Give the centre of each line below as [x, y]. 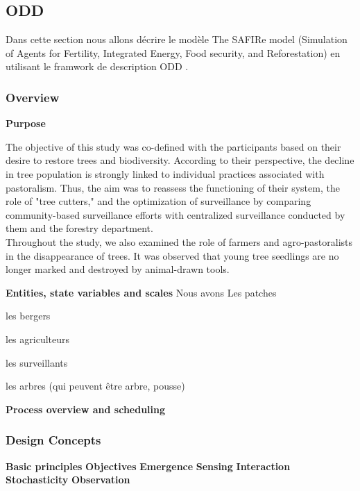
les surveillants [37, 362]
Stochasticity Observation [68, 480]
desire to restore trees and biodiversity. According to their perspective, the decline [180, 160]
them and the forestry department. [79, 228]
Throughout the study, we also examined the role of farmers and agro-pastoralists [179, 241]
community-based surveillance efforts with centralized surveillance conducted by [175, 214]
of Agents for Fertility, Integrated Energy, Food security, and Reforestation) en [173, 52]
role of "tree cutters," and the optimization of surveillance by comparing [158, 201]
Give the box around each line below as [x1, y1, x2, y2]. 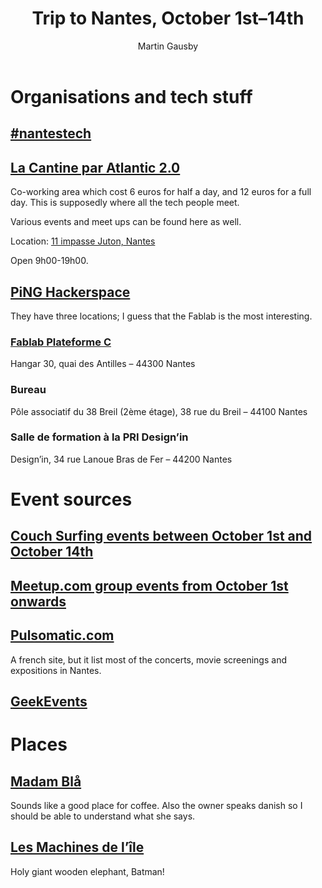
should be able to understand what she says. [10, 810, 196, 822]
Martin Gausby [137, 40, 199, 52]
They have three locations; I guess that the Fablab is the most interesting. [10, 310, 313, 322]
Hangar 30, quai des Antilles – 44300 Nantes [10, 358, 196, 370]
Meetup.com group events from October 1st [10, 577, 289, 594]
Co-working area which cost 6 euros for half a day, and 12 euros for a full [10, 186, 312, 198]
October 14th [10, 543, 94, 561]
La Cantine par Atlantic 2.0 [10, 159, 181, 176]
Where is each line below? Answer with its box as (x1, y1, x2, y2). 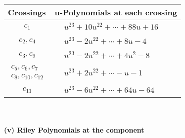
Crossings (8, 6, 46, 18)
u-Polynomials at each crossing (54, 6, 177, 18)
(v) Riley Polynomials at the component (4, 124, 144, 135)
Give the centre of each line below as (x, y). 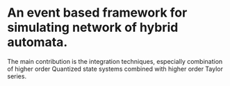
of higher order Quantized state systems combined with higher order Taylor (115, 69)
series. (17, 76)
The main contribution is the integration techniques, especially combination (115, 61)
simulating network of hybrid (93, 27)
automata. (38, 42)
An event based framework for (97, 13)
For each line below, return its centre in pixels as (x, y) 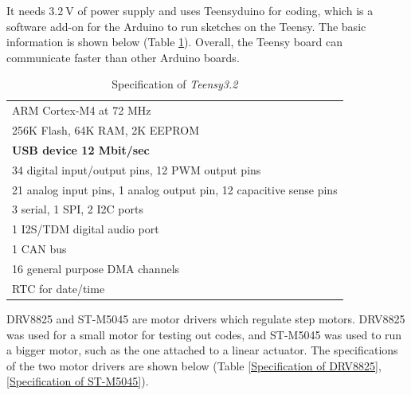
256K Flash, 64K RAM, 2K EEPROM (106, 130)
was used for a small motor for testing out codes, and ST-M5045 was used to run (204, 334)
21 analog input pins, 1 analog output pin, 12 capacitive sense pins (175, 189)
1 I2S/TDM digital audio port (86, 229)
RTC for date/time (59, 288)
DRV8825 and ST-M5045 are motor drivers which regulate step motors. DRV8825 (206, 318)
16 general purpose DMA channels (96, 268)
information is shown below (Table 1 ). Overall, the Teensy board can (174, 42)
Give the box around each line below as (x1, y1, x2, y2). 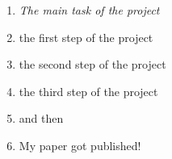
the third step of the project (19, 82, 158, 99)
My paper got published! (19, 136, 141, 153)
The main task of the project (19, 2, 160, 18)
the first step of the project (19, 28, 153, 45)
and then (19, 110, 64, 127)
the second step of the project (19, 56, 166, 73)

★ ★ ★ ★ ★

§ **Exercise brief**
State how many lines of the listing include the word "Polynomials". Reply with the number alone.

§ **Exercise solution**
2